Chronic inflammation has been linked to cancer progression and metastasis. Reactive oxygen species (ROS) induce inflammatory responses, and prolonged ROS production is considered to lead to chronic inflammation. Mitochondria are a major source of ROS production in a cell. However, the mechanism of how mitochondrial ROS by Lon regulates cancer metastasis in the tumor microenvironment (TME) remains unclear. Dr. Alan Yueh-Luen Lee and team from the National Institute of Cancer Research identified pyrroline-5-carboxylate reductase 1 (PYCR1) as a client of chaperone Lon, which induces mitochondrial ROS by Lon.
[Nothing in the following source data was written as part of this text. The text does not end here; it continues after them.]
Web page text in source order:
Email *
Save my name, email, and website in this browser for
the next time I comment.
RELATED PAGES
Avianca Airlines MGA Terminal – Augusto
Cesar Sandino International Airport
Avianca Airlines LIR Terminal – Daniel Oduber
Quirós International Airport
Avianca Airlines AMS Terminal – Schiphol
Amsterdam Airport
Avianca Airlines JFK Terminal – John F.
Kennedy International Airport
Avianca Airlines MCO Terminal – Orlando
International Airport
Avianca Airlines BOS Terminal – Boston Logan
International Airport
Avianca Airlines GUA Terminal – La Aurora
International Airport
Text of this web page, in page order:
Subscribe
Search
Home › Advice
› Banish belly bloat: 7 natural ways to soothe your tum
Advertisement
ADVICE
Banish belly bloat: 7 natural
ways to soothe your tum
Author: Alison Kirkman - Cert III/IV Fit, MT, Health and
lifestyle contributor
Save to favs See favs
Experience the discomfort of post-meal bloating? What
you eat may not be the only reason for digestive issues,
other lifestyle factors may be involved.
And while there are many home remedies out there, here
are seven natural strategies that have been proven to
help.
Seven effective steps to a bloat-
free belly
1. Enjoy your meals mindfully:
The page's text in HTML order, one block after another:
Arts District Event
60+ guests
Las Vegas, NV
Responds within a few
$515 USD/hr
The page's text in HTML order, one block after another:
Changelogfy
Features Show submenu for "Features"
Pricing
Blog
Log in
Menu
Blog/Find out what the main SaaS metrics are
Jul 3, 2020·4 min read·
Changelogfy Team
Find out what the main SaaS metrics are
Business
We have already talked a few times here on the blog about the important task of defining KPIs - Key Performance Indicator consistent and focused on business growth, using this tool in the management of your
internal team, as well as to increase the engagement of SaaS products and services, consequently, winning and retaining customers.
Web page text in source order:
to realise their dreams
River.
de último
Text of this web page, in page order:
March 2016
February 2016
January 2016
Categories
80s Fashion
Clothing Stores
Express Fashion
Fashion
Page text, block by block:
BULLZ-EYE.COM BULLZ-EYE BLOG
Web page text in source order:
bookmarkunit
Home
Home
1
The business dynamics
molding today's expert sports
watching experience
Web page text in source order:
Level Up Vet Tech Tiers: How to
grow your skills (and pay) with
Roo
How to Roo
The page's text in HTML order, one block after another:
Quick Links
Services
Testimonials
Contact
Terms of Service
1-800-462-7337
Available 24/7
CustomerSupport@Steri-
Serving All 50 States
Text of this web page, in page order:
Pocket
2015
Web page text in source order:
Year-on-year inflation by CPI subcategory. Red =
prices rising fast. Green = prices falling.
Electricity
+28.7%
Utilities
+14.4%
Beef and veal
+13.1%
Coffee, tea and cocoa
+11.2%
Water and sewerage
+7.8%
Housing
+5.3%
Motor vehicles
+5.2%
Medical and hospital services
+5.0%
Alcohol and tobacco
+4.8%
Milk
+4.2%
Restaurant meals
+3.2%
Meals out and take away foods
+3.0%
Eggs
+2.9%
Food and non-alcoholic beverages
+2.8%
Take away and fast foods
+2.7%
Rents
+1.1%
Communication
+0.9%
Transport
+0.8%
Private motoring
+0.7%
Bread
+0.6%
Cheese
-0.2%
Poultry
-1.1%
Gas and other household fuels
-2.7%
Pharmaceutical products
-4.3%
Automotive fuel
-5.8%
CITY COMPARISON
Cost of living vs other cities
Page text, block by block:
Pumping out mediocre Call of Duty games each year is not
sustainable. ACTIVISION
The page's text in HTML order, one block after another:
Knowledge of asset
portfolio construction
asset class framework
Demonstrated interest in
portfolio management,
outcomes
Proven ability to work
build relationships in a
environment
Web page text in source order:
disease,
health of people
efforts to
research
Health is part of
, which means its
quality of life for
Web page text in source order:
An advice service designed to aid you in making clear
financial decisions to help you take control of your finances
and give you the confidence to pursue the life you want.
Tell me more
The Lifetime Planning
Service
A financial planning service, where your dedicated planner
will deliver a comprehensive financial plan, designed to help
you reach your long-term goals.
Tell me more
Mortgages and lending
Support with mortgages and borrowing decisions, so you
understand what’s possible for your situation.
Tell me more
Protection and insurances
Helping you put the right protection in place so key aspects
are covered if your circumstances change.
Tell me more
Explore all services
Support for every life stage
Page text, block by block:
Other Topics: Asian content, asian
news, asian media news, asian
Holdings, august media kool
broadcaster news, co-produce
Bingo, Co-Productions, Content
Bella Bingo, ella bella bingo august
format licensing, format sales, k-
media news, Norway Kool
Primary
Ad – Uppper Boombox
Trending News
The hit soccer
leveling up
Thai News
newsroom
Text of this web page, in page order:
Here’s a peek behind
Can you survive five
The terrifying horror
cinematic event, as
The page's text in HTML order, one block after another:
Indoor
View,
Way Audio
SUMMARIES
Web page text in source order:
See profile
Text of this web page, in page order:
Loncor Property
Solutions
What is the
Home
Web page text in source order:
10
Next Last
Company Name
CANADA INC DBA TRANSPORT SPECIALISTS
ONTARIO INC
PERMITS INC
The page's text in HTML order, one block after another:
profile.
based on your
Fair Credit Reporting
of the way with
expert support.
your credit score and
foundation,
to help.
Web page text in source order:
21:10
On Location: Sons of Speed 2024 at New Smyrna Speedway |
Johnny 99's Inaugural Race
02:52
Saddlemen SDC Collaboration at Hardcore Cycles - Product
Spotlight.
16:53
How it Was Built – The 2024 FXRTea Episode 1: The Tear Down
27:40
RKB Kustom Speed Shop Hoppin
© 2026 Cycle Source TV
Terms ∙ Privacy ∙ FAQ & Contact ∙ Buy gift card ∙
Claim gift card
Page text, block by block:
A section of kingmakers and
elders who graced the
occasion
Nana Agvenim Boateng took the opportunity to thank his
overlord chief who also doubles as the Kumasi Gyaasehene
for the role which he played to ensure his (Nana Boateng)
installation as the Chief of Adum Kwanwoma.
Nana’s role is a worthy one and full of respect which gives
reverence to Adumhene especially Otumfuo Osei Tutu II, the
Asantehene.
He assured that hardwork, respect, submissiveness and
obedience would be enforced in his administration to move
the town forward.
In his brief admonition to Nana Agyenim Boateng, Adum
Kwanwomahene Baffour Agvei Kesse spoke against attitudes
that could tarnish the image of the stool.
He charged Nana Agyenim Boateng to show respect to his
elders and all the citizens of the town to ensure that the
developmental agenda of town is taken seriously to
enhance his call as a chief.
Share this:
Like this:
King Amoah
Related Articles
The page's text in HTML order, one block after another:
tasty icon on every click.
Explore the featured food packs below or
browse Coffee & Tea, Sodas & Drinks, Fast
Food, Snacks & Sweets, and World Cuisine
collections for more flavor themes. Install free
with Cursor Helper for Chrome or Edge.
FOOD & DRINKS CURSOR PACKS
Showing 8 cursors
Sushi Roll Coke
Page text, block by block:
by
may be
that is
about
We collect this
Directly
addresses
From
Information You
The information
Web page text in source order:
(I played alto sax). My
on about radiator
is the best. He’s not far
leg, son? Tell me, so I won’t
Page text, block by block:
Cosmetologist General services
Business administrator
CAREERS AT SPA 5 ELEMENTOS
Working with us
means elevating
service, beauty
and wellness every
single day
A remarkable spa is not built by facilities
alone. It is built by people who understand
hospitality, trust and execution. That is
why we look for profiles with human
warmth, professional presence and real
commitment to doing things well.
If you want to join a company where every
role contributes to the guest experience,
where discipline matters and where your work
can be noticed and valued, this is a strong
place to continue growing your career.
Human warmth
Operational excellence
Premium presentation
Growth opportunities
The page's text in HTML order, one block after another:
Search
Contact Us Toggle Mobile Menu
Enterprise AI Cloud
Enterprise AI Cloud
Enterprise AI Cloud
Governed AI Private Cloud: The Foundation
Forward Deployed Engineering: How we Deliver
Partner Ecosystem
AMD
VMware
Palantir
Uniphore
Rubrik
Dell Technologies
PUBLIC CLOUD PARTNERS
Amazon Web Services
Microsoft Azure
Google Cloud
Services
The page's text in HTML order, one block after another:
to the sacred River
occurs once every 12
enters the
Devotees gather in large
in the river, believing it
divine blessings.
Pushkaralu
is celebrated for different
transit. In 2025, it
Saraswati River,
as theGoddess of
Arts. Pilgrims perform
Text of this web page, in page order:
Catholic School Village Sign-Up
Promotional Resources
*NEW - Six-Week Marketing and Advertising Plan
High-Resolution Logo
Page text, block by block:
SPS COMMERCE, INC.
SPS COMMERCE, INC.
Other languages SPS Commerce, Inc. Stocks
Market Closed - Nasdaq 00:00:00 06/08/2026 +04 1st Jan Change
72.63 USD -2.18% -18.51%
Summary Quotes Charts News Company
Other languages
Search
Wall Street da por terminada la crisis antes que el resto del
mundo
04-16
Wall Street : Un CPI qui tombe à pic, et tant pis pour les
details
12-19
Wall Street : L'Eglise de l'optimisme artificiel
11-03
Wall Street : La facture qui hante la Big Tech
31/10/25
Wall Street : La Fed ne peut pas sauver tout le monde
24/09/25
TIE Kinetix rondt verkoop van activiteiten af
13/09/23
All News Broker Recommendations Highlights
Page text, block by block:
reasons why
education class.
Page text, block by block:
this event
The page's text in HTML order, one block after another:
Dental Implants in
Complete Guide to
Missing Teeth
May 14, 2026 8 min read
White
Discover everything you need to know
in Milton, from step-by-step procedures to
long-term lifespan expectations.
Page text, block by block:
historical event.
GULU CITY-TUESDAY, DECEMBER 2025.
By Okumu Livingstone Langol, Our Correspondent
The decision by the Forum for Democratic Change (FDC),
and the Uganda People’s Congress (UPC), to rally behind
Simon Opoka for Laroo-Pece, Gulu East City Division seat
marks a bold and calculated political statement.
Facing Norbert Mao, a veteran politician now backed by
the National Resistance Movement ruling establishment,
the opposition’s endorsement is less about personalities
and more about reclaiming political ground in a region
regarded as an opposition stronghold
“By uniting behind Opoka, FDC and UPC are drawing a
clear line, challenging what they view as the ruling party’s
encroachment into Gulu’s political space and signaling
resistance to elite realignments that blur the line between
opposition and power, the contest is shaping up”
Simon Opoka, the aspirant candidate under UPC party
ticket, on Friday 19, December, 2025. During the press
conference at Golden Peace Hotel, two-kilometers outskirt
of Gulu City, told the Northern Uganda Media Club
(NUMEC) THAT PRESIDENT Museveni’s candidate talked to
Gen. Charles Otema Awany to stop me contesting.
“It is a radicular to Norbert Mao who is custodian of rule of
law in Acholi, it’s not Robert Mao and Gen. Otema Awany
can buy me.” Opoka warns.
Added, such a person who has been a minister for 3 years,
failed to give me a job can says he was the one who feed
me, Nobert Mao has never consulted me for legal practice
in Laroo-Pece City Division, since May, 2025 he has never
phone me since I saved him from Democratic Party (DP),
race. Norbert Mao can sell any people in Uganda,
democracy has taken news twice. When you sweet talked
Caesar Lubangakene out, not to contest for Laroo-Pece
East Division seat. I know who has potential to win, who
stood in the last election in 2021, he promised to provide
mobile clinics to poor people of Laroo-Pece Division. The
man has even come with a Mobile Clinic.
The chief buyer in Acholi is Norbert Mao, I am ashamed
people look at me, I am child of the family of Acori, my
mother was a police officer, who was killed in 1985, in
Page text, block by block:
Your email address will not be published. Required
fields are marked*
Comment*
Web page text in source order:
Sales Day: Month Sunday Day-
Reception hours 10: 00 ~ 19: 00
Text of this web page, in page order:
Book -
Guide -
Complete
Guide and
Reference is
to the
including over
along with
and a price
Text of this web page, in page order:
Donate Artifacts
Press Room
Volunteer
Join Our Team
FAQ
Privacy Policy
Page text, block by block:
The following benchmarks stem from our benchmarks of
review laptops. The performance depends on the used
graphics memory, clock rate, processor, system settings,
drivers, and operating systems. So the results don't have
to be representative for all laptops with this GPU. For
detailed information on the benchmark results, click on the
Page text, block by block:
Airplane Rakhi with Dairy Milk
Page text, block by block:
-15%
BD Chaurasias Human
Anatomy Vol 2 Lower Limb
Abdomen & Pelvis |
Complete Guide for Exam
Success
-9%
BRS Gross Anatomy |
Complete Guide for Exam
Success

The team further demonstrated that upregulation of mitochondrial Lon induces epithelial-mesenchymal transition (EMT) and angiogenesis through mitochondrial ROS-dependent p38-NF-κB pathways. Mitochondrial Lon induced ROS-dependent production of inflammatory cytokines, such as TGF-β, IL-6, IL-13, and VEGF-A, which consequently activated EMT, angiogenesis, and M2 macrophage polarization. In addition, Lon expression was induced upon the activation and M2 polarization of macrophages, which further promoted M2 macrophages to enhance the immunosuppressive microenvironment and metastatic behaviors in the TME. These findings raised the possibility that manipulation of the mitochondrial redox balance in the TME may serve as a therapeutic strategy to improve T cell function in cancer immunotherapy. The above findings have been published in Cancer Letters (2020 Jan 24;474:138-150).
Citation: Kuo, CL; Chou, HY; Chiu, YC; Cheng, AN; Fan, CC; Chang, YN; Chen, CH; Jiang, SS; Chen, NJ; Lee, AYL. Mitochondrial oxidative stress by Lon-PYCR1 maintains an immunosuppressive tumor microenvironment that promotes cancer progression and metastasis. Cancer Letters (2020 Jan 24;474:138-150).